Check each line of the material, and show the ones that include the word "create".

-*-

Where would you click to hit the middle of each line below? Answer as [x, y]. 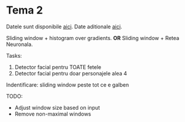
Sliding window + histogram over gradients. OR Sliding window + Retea [93, 38]
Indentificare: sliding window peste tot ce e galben [67, 85]
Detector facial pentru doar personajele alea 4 [71, 73]
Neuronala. [20, 44]
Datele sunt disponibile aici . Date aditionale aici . [64, 27]
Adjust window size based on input [57, 107]
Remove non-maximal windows [53, 114]
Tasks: [14, 55]
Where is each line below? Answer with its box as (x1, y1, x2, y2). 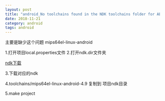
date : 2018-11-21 (5, 16, 41, 21)
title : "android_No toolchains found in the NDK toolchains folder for (5, 12, 155, 17)
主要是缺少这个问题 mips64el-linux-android (5, 40, 93, 45)
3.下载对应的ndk (5, 70, 38, 76)
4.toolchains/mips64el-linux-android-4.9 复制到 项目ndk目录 (5, 81, 128, 87)
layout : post (5, 7, 32, 12)
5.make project (5, 91, 35, 97)
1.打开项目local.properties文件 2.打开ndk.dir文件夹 (5, 50, 107, 56)
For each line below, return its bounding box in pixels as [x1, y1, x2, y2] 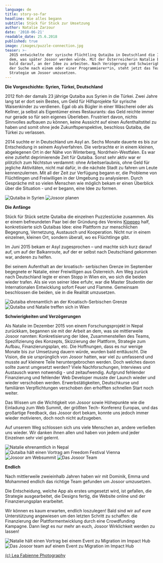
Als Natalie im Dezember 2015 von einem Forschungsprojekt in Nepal [5, 323, 144, 328]
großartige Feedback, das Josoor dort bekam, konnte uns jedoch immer [5, 410, 149, 416]
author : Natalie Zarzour [5, 25, 55, 30]
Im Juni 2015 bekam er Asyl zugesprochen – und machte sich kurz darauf [5, 244, 152, 250]
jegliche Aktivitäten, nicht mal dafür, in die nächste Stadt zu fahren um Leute [5, 164, 158, 170]
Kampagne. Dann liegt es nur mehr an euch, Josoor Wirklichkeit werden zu [5, 523, 155, 529]
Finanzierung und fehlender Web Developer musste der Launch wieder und [5, 374, 156, 380]
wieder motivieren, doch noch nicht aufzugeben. [5, 415, 103, 421]
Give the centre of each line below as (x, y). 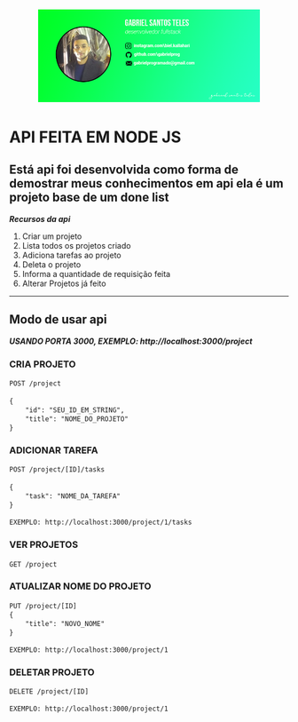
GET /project (33, 564)
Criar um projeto (52, 236)
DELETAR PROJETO (52, 672)
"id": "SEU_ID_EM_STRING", (75, 410)
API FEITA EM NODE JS (95, 137)
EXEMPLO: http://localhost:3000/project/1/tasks (101, 523)
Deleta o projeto (51, 264)
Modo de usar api (58, 320)
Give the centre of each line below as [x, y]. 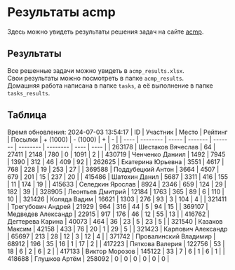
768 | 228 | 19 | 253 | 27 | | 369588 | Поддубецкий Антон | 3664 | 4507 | [113, 169]
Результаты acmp [61, 12]
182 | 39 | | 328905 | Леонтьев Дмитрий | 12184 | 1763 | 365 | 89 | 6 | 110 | [116, 191]
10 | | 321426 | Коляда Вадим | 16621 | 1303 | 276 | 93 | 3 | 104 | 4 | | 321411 [117, 199]
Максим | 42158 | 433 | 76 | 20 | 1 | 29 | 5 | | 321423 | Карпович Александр [117, 229]
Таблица [27, 115]
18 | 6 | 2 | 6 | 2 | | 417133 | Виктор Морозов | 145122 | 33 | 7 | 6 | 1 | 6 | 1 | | [116, 251]
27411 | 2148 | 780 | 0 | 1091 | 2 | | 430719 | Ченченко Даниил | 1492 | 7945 [116, 154]
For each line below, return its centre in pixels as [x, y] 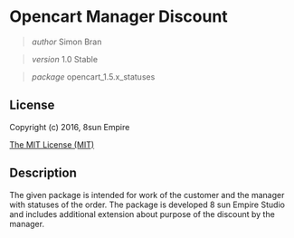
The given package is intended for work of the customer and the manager [147, 195]
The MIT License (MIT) [52, 144]
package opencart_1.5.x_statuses [93, 76]
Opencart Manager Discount [119, 17]
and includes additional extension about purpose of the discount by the [142, 214]
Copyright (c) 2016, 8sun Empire [70, 127]
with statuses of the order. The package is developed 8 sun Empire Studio [147, 205]
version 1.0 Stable [64, 59]
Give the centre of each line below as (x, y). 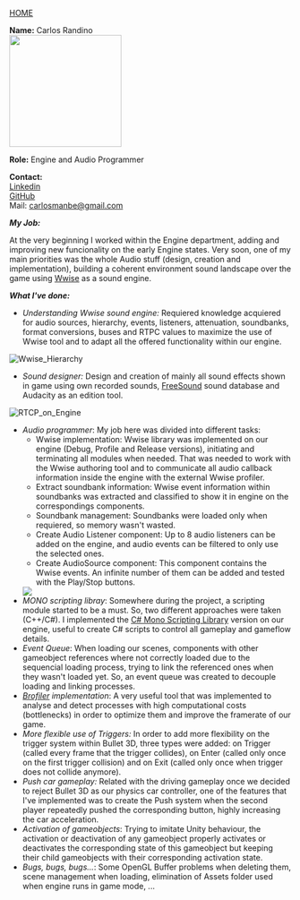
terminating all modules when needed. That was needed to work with (163, 459)
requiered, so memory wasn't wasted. (106, 525)
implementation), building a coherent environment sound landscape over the (150, 269)
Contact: (26, 177)
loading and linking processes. (79, 686)
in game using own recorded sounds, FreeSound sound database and (151, 386)
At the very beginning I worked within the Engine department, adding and (144, 240)
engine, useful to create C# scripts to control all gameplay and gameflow (156, 629)
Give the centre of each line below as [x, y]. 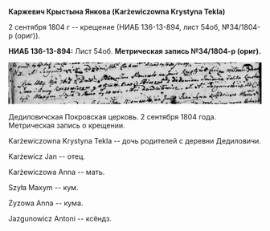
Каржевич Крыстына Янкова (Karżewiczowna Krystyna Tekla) [117, 12]
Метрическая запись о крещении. [67, 126]
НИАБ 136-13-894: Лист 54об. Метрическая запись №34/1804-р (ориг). [135, 51]
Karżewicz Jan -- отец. [47, 156]
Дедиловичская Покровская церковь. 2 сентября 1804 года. [112, 117]
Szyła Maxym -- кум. [43, 188]
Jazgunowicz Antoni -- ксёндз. [60, 219]
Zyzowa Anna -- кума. [46, 203]
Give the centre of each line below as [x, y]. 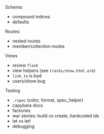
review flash [25, 65]
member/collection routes [38, 46]
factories [21, 111]
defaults [21, 22]
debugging [23, 126]
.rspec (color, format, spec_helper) [48, 100]
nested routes [26, 41]
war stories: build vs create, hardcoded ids [56, 116]
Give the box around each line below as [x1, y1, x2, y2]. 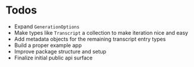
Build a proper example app [14, 42, 82, 49]
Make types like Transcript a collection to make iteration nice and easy [14, 29, 188, 36]
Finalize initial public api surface [14, 54, 93, 61]
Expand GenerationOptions [14, 23, 79, 30]
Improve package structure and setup [14, 48, 107, 55]
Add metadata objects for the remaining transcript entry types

-*-

▸ Result for this exercise:
engine, useful to create C# scripts to control all gameplay and gameflow (156, 629)
war stories: build vs create, hardcoded ids [56, 116]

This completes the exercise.